Recherche

Quelles connexions entre la comptabilité financière et le non-financier

Nous avons pensé qu’il était temps de prendre de nouveau du recul sur la façon dont les chercheurs, les praticiens et les organismes normatifs ont abordé la question de la connexion entre l’environnement, le social et l’immatériel et la comptabilité financière depuis les années 70. Ce questionnement n’est évidemment pas nouveau, en témoigne le travail extensif réalisé par Price Waterhouse USA dans les années 90 (1991, 1992, 1993, 1994) et les nombreux chapitres consacrés à ce sujet dans les livres publiés par les chercheurs Rob Gray (2001) et Stefan Schaltegger (1996, 2000), mais aussi l’Ordre des Experts Comptables (1996). Nous faisons donc un nouveau point d’étape, ce juillet 2020, à partir d’une étude qui a duré 5 mois, réalisée par l’équipe de la chaire de recherche d’Audencia.

Ainsi, notre travail de recherche a consisté à former un panorama structuré d’un grand nombre d’initiatives. Il ne s’agit pas forcément d’être exhaustif, car c’est une tâche difficile. Cependant, nous avons structuré une vision des connexions afin d’éclairer tous ceux qui, dans la pratique, l’écriture des standards ou dans la recherche, souhaiteraient aborder la question de la « comptabilité » de ce « non-financier ».
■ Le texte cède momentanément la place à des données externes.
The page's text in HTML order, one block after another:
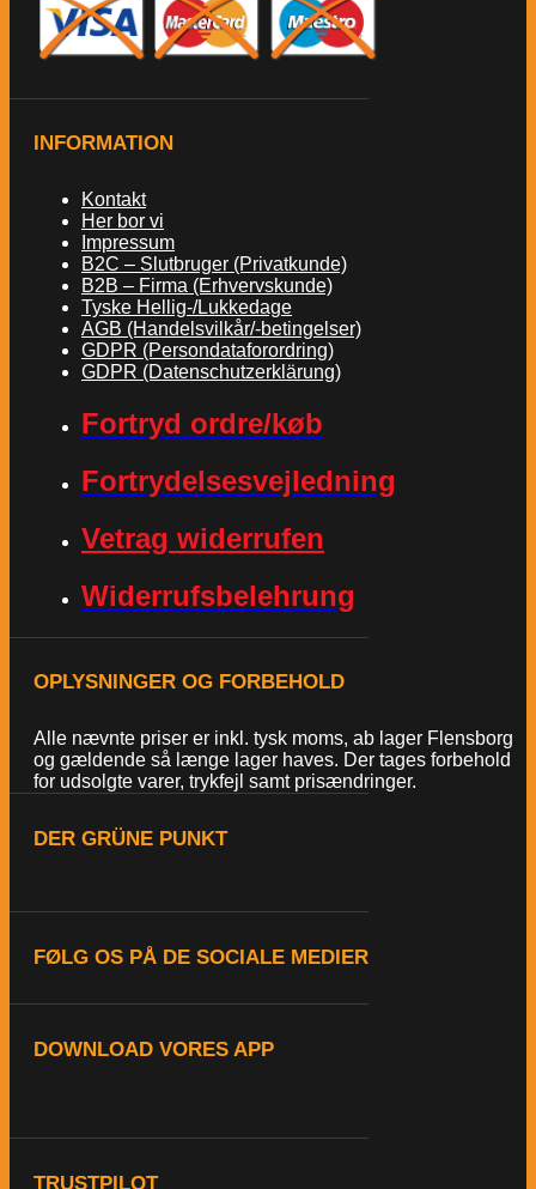
INFORMATION
Kontakt
Her bor vi
Impressum
B2C – Slutbruger (Privatkunde)
B2B – Firma (Erhvervskunde)
Tyske Hellig-/Lukkedage
AGB (Handelsvilkår/-betingelser)
GDPR (Persondataforordring)
GDPR (Datenschutzerklärung)
Fortryd ordre/køb
Fortrydelsesvejledning
Vetrag widerrufen
Widerrufsbelehrung
OPLYSNINGER OG FORBEHOLD
Alle nævnte priser er inkl. tysk moms, ab lager Flensborg
og gældende så længe lager haves. Der tages forbehold
for udsolgte varer, trykfejl samt prisændringer.
DER GRÜNE PUNKT
FØLG OS PÅ DE SOCIALE MEDIER
DOWNLOAD VORES APP
TRUSTPILOT
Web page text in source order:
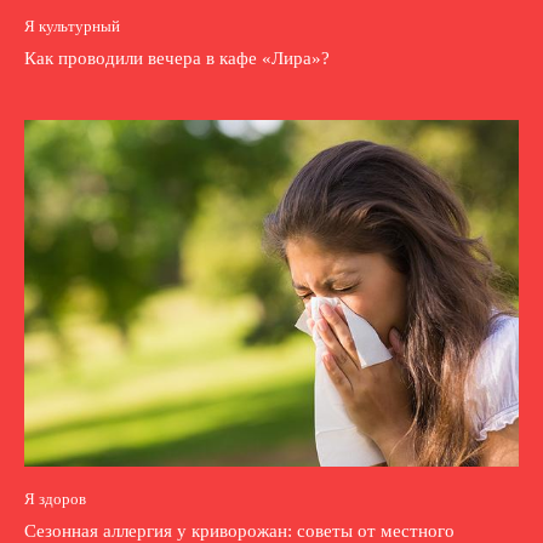
Я культурный
Как проводили вечера в кафе «Лира»?
Я здоров
Сезонная аллергия у криворожан: советы от местного

Rapport court en français 

Rapport long en français 

Nos projets

  • Rapport sur les modèles de comptabilités multi-capitaux (Mars 2021)
  • Rapport sur la mesure d’impact (Printemps 2021)
  • Rapport la performance des organisations dans les limites planétaires et avec les fondations sociales (Avril 2021)

Études doctorales

Cette thèse cherche à mettre en lumière les leviers et les freins des entreprises à l’intégration en comptabilité générale des capitaux naturel et humain. Il s’agit tout d’abord d’étudier la connexion qui existe aujourd’hui entre la comptabilité financière et ces capitaux non financiers. Une recherche-intervention a également été réalisée pour étudier l’implémentation d’un modèle de comptabilité multi-capitaux au sein des PME/TPE. Il s’agissait d’une expérimentation de 6 mois avec 3 PME/TPE testant le modèle LIFTS de la Chaire « Performance Globale Multi-Capitaux ». Ces entreprises sont : Yever (un cabinet de conseil birman), Nepsen (un groupe français d’écoénergéticiens) et Bathô (une entreprise de l’ESS et de l’économie circulaire de la région Nantaise, transformant des bateaux de plaisance non-recyclables en des hébergements). L’objectif est de comprendre comment aider et accompagner au mieux les entreprises dans leur transformation vers plus de soutenabilité, dans le respect des limites planétaires et des fondations sociales. 

L’objectif de cette thèse est de pouvoir mesurer les impacts positifs des entreprises et in fine développer un modèle de comptabilité et une méthodologie permettant aux organisations d’évaluer leur contribution positive. 

Cette méthodologie de la comptabilité à impact positif sera en lien avec la méthodologie multi-capitaux développée par la chaire et sera appliquée dans le cadre d’une expérimentation chez l’entreprise InVivo. 

Après l’application d’une première version du modèle de comptabilité LIFTS auprès des PME, le sujet de thèse « La comptabilité multi-capitaux des grands groupes » consistera en la conception collaborative et l’application de ce modèle à travers les données des entreprises partenaires de la Chaire : Danone et L’Oréal. Cette expérimentation permettra de montrer qu’il est aussi possible de réaliser une comptabilité des capitaux naturel et social intégrée à la comptabilité financière des grands groupes. La notion de budget (à atteindre ou à ne pas dépasser) alloué aux différents capitaux permettra de représenter la performance finale des grands groupes, à l'aune des limites planétaires.